Çağının çok ötesinde bir ressam: Üsküdarlı Hoca Ali Rıza
İlk Türk empresyonisti olan Üsküdarlı Hoca Ali Rıza'nın hayatını ve içinizi huzurla dolduracak manzara resimlerini, aramızdan ayrılışının yıl dönümünde Fikriyat okuyucuları için derledik.
Giriş Tarihi: 19.03.2018
11:38
Güncelleme Tarihi: 19.03.2018
11:47
1911 senesinde olumsuz sağlık durumu sebebiyle Harbiye'den emekliye ayrılır ve bundan sonraki yaşamında geçimini sağlamak için okullarda resim öğretmenliği yapar. 47 yıl süren eğitimcilik yaşamı boyunca bir çok değerli isim yetiştirmiştir; Süheyl Ünver, Pertev Boratav, Sami Yetik, Üsküdarlı Cevat, Dr. Hikmet Hamdi, Osman Asaf, Celal Esat Arseven, Ali Rıza Beyazıt, Sermet Muhtar Alus...

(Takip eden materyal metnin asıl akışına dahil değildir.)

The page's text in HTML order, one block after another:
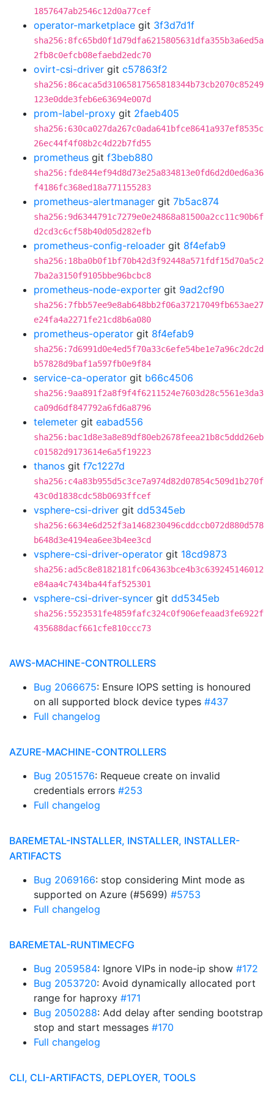
1857647ab2546c12d0a77cef
operator-marketplace git 3f3d7d1f
sha256:8fc65bd0f1d79dfa6215805631dfa355b3a6ed5a
2fb8c0efcb08efaebd2edc70
ovirt-csi-driver git c57863f2
sha256:86caca5d31065817565818344b73cb2070c85249
123e0dde3feb6e63694e007d
prom-label-proxy git 2faeb405
sha256:630ca027da267c0ada641bfce8641a937ef8535c
26ec44f4f08b2c4d22b7fd55
prometheus git f3beb880
sha256:fde844ef94d8d73e25a834813e0fd6d2d0ed6a36
f4186fc368ed18a771155283
prometheus-alertmanager git 7b5ac874
sha256:9d6344791c7279e0e24868a81500a2cc11c90b6f
d2cd3c6cf58b40d05d282efb
prometheus-config-reloader git 8f4efab9
sha256:18ba0b0f1bf70b42d3f92448a571fdf15d70a5c2
7ba2a3150f9105bbe96bcbc8
prometheus-node-exporter git 9ad2cf90
sha256:7fbb57ee9e8ab648bb2f06a37217049fb653ae27
e24fa4a2271fe21cd8b6a080
prometheus-operator git 8f4efab9
sha256:7d6991d0e4ed5f70a33c6efe54be1e7a96c2dc2d
b57828d9baf1a597fb0e9f84
service-ca-operator git b66c4506
sha256:9aa891f2a8f9f4f6211524e7603d28c5561e3da3
ca09d6df847792a6fd6a8796
telemeter git eabad556
sha256:bac1d8e3a8e89df80eb2678feea21b8c5ddd26eb
c01582d9173614e6a5f19223
thanos git f7c1227d
sha256:c4a83b955d5c3ce7a974d82d07854c509d1b270f
43c0d1838cdc58b0693ffcef
vsphere-csi-driver git dd5345eb
sha256:6634e6d252f3a1468230496cddccb072d880d578
b648d3e4194ea6ee3b4ee3cd
vsphere-csi-driver-operator git 18cd9873
sha256:ad5c8e8182181fc064363bce4b3c639245146012
e84aa4c7434ba44faf525301
vsphere-csi-driver-syncer git dd5345eb
sha256:5523531fe4859fafc324c0f906efeaad3fe6922f
435688dacf661cfe810ccc73
AWS-MACHINE-CONTROLLERS
Bug 2066675: Ensure IOPS setting is honoured
on all supported block device types #437
Full changelog
AZURE-MACHINE-CONTROLLERS
Bug 2051576: Requeue create on invalid
credentials errors #253
Full changelog
BAREMETAL-INSTALLER, INSTALLER, INSTALLER-
ARTIFACTS
Bug 2069166: stop considering Mint mode as
supported on Azure (#5699) #5753
Full changelog
BAREMETAL-RUNTIMECFG
Bug 2059584: Ignore VIPs in node-ip show #172
Bug 2053720: Avoid dynamically allocated port
range for haproxy #171
Bug 2050288: Add delay after sending bootstrap
stop and start messages #170
Full changelog
CLI, CLI-ARTIFACTS, DEPLOYER, TOOLS
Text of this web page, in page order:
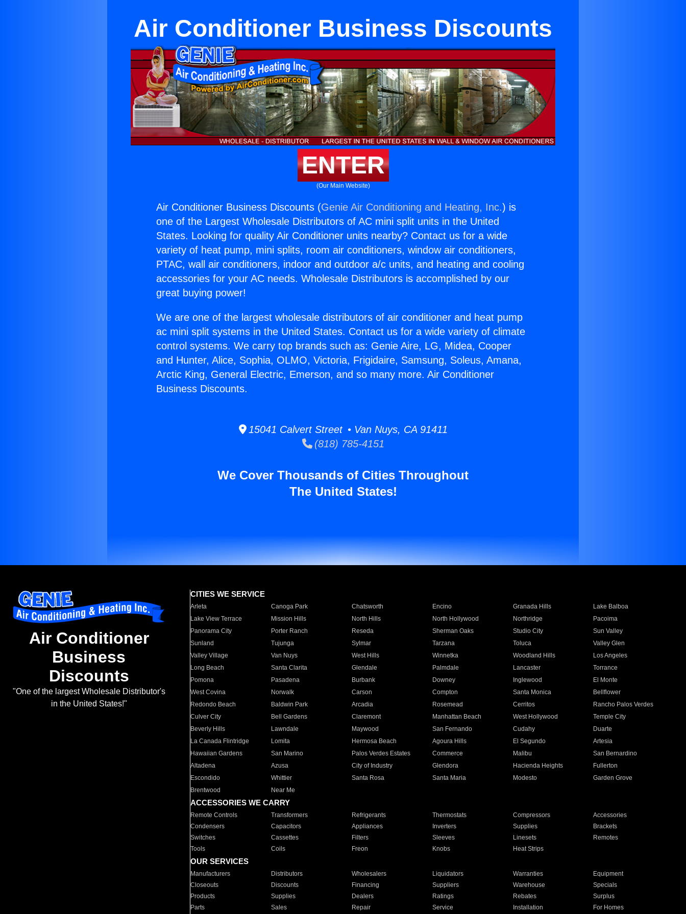
Air Conditioner Business Discounts
ENTER
(Our Main Website)
Air Conditioner Business Discounts (Genie Air Conditioning and Heating, Inc.) is
one of the Largest Wholesale Distributors of AC mini split units in the United
States. Looking for quality Air Conditioner units nearby? Contact us for a wide
variety of heat pump, mini splits, room air conditioners, window air conditioners,
PTAC, wall air conditioners, indoor and outdoor a/c units, and heating and cooling
accessories for your AC needs. Wholesale Distributors is accomplished by our
great buying power!
We are one of the largest wholesale distributors of air conditioner and heat pump
ac mini split systems in the United States. Contact us for a wide variety of climate
control systems. We carry top brands such as: Genie Aire, LG, Midea, Cooper
and Hunter, Alice, Sophia, OLMO, Victoria, Frigidaire, Samsung, Soleus, Amana,
Arctic King, General Electric, Emerson, and so many more. Air Conditioner
Business Discounts.
15041 Calvert Street • Van Nuys, CA 91411
(818) 785-4151
We Cover Thousands of Cities Throughout
The United States!
Air Conditioner
Business
Discounts
"One of the largest Wholesale Distributor's
in the United States!"
CITIES WE SERVICE
Arleta Canoga Park Chatsworth Encino Granada Hills
Lake Balboa
Lake View Terrace
Mission Hills North Hills North Hollywood Northridge
Pacoima
Panorama City
Porter Ranch Reseda Sherman Oaks Studio City
Sun Valley
Sunland
Tujunga Sylmar Tarzana Toluca
Valley Glen
Valley Village
Van Nuys West Hills Winnetka Woodland Hills
Los Angeles
Long Beach
Santa Clarita Glendale Palmdale Lancaster
Torrance
Pomona
Pasadena Burbank Downey Inglewood
El Monte
West Covina
Norwalk Carson Compton Santa Monica
Bellflower
Redondo Beach
Baldwin Park Arcadia Rosemead Cerritos
Rancho Palos Verdes
Culver City
Bell Gardens Claremont Manhattan Beach West Hollywood
Temple City
Beverly Hills
Lawndale Maywood San Fernando Cudahy
Duarte
La Canada Flintridge
Lomita Hermosa Beach Agoura Hills El Segundo
Artesia
Hawaiian Gardens
San Marino Palos Verdes Estates Commerce Malibu
San Bernardino
Altadena
Azusa City of Industry Glendora Hacienda Heights
Fullerton
Escondido
Whittier Santa Rosa Santa Maria Modesto
Garden Grove
Brentwood
Near Me
ACCESSORIES WE CARRY
Remote Controls Transformers Refrigerants Thermostats Compressors
Accessories
Condensers
Capacitors Appliances Inverters Supplies
Brackets
Switches
Cassettes Filters Sleeves Linesets
Remotes
Tools
Coils Freon Knobs Heat Strips
OUR SERVICES
Manufacturers Distributors Wholesalers Liquidators Warranties
Equipment
Closeouts
Discounts Financing Suppliers Warehouse
Specials
Products
Supplies Dealers Ratings Rebates
Surplus
Parts
Sales Repair Service Installation For Homes
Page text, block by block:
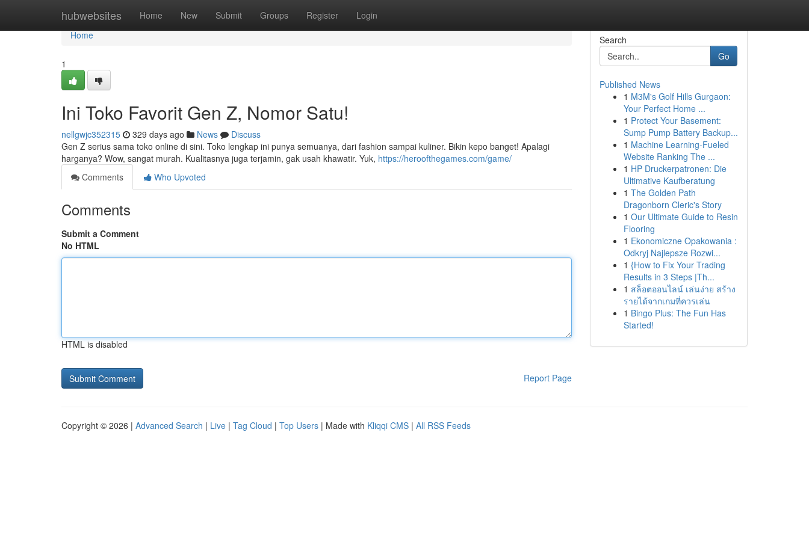
hubwebsites Home New Submit Groups Register Login
Home
Home
1
Ini Toko Favorit Gen Z, Nomor Satu!
nellgwjc352315 329 days ago News
Discuss
Gen Z serius sama toko online di sini. Toko lengkap ini punya semuanya, dari fashion sampai kuliner. Bikin kepo banget! Apalagi
harganya? Wow, sangat murah. Kualitasnya juga terjamin, gak usah khawatir. Yuk, https://heroofthegames.com/game/
Comments
Who Upvoted
Comments
Submit a Comment
No HTML
HTML is disabled
Report Page
Search
Go
Published News
1 M3M's Golf Hills Gurgaon:
Your Perfect Home ...
1 Protect Your Basement:
Sump Pump Battery Backup...
1 Machine Learning-Fueled
Website Ranking The ...
1 HP Druckerpatronen: Die
Ultimative Kaufberatung
1 The Golden Path
Dragonborn Cleric's Story
1 Our Ultimate Guide to Resin
Flooring
1 Ekonomiczne Opakowania :
Odkryj Najlepsze Rozwi...
1 {How to Fix Your Trading
Results in 3 Steps |Th...
1 สล็อตออนไลน์ เล่นง่าย สร้าง
รายได้จากเกมที่ควรเล่น
1 Bingo Plus: The Fun Has
Started!
Copyright © 2026 | Advanced Search | Live | Tag Cloud | Top Users | Made with Kliqqi CMS | All RSS Feeds
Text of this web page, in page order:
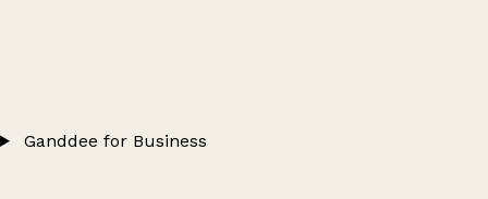
Ganddee for Business
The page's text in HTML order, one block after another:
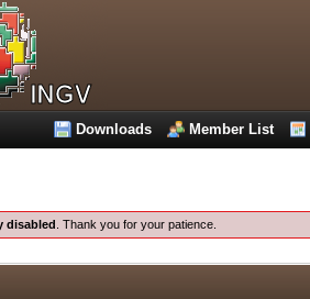
Downloads Member List
disabled . Thank you for your patience.
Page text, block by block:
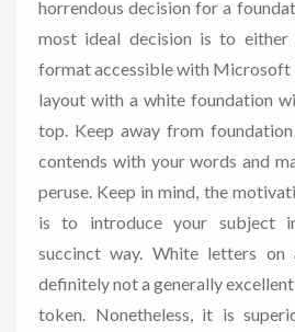
horrendous decision for a
most ideal decision is to
format accessible with Microsoft
layout with a white foundation
top. Keep away from
contends with your words and
peruse. Keep in mind, the
is to introduce your subject
succinct way. White letters on
definitely not a generally
token. Nonetheless, it is
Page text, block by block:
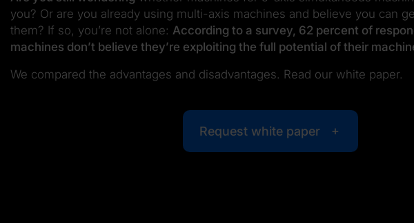
you? Or are you already using multi-axis machines and believe you can
them? If so, you’re not alone: According to a survey, 62 percent of
machines don’t believe they’re exploiting the full potential of their
We compared the advantages and disadvantages. Read our white paper.
Request white paper
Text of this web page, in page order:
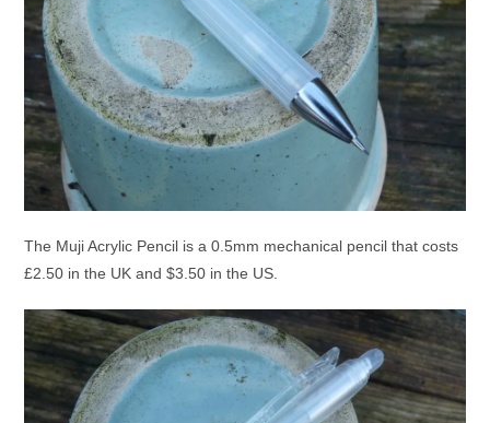
The Muji Acrylic Pencil is a 0.5mm mechanical pencil that costs
£2.50 in the UK and $3.50 in the US.

Hoca Ali Rıza, maddi sıkıntılar yaşaması sebebiyle Üsküdar'da kiralık evlerde yaşar ama çocukluğundan bu yaşına dek taşıdığı alışkanlık sebebiyle, profesyonelce yaptığı tabloları da maddi darlık içinde olmasına rağmen satmaya kıyamaz ve utanır, tablolarını sadece ahbaplarına hediye eder.
Resim sanatına öylesine sadakatle bağlıdır ki; "Bu fani dünyadan bir gün göçüp gideceğim. Ama yeniden dünyaya gelmek olanağım olsa, Allah'tan yine ressam olmayı dilerim." sözlerini kalpten söylemekten çekinmez.
Hoca Ali Rıza esaslı bir Üsküdarlıydı, insanlarca "Üsküdarlı Ressam Hoca Ali Rıza" olarak bilinirdi. Gün ışımaya başlayınca eşeğine binip karış karış Üsküdar'ı gezer ve resmederdi. Doğup büyüdüğü Üsküdar, Kız Kulesi, Karacaahmet Mezarlığı, dar sokakları, ahşap evleri, koru ve mahalleleriyle resim kompozisyonlarının konusuydu.
Bu nedenle; Gebze, Acıbadem, Beykoz, Boğaziçi ve Çamlıca ressamın yaşantısında önemli yer tutan çevrelerdi. Bu sebeptendir ki, çınar ve fıstık ağacı ögelerine tablolarında bolca rastlanır.